Now, this infancy is different from the sort that Paul talks about in 1 Corinthians 3. We are called to outgrow our infancy in Christ—to move from taking spiritual milk to taking solid food from the Word (Heb 5:12). Certainly, in this sense, I hope I am not still an infant (perhaps a toddler or early adolescent).
But in another sense, I am an infant and always will be. I am infinitely younger than he is; he is infinitely older than I am. God, of course, transcends time, so this language does not really do full justice to the relationship. But it is at least clear that our human sense of age difference leads us to appreciate the great distance (an unimaginable distance) between our earthly years and God's eternal existence.
We are not nearly as old as we think. We commonly hear people complain about feeling older than they are, but in spiritual terms, I rarely hear people complain about feeling younger than they are. But that is just the point for Christians who understand the greatness of God and smallness of their faith.

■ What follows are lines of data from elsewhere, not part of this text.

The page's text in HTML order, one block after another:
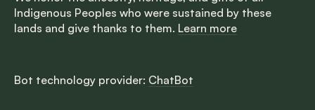
Indigenous Peoples who were sustained by these
lands and give thanks to them. Learn more
Bot technology provider: ChatBot
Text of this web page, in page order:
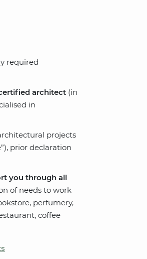
required
architect (in
in
projects
prior declaration
you through all
of needs to work
perfumery,
coffee
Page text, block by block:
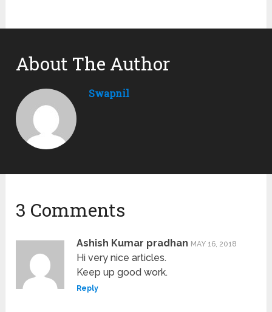
About The Author
Swapnil
3 Comments
Ashish Kumar pradhan MAY 16, 2018
Hi very nice articles.
Keep up good work.
Reply

Spiritually, we are infants in the care of our gracious heavenly Father.
In this sense, the language of the Old Testament that refers to Israel as a firstborn son (Exod 4:22; cf. Jer 31:19) seems especially appropriate. Such language has multiple layers of meaning. One of those layers, which I believe we can affirm theologically given other passages of Scripture that refer to us as “children” (Hos 1:10; 4:1; Joel 2:23; Mark 10:24; John 1:12; Rom 8:16; Eph 5:1; Phil 2:15; 1 John 3:1–2, 10; 4:4), regards our profound infancy in the presence of a timeless God.
This has a few implications for our day-to-day faith. First of all, it speaks to our fragility. Infants are incredibly fragile. As a new father, I was scared when I learned about the soft spot at the top of my firstborn's head, where the pieces of his skull had not yet fused together. I was terrified that something would puncture him, or that he would be bumped or stepped on before his bone structure grew firmer. Such delicacy! Analogously, think of what this means for our spiritual nature as infants before the almighty God. A wicked thought or word is enough to puncture the soul and bring untold damage. The spiritual world in which we live is hostile towards God's adopted children. There are threats everywhere. Parents usually make guests use sanitizer or wash their hands before they handle their precious little human. I wish there was a way to do that for the human soul.

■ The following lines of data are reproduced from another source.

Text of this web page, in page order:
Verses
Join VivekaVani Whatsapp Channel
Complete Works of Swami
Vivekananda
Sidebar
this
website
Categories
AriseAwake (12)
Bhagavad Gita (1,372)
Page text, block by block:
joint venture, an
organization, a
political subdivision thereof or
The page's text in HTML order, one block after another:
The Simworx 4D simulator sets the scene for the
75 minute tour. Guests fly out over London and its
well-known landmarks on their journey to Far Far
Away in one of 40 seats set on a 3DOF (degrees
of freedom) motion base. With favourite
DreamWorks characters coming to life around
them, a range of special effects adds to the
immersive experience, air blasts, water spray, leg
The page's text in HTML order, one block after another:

But, of course, there is. God prescribes that we wash ourselves daily with the Word (Eph 5:26). He calls us to do this, but God in the person of the Spirit is really responsible for it. God the Father washes us with his Word (a derivative of the Son, who is the eternal Word) in the power of his Spirit. Our souls are kept clean in a filthy world by hearing a holy word.
Second of all, it speaks to God's great care and circumspection. With so many dangers around us, do we ever find a moment in the day to stop and thank God for keeping us alive—spiritually and physically? It takes great care to guard an infant from sharp-edged furniture and debris tangled into carpet fibers, let alone the plethora of germs and the ignorance of other human beings. But God does this to an extent and degree that is simply incomprehensible. He is faithful to his covenantal promises in guarding and keeping you until you are eternally safe from harm. That is just as true when you are a few months old as it is when you are eight or eighty. You are an infant in the care of an all-powerful and eternal God who knows your name.
We should long to be confident in a godly way, and for the right reasons. As we work towards that end, we can be confident in the God providentially cares for our infant souls in His time. The lateness of the world, I am convinced, is the providential exactitude of God our Father. He is always on time, and he always delivers.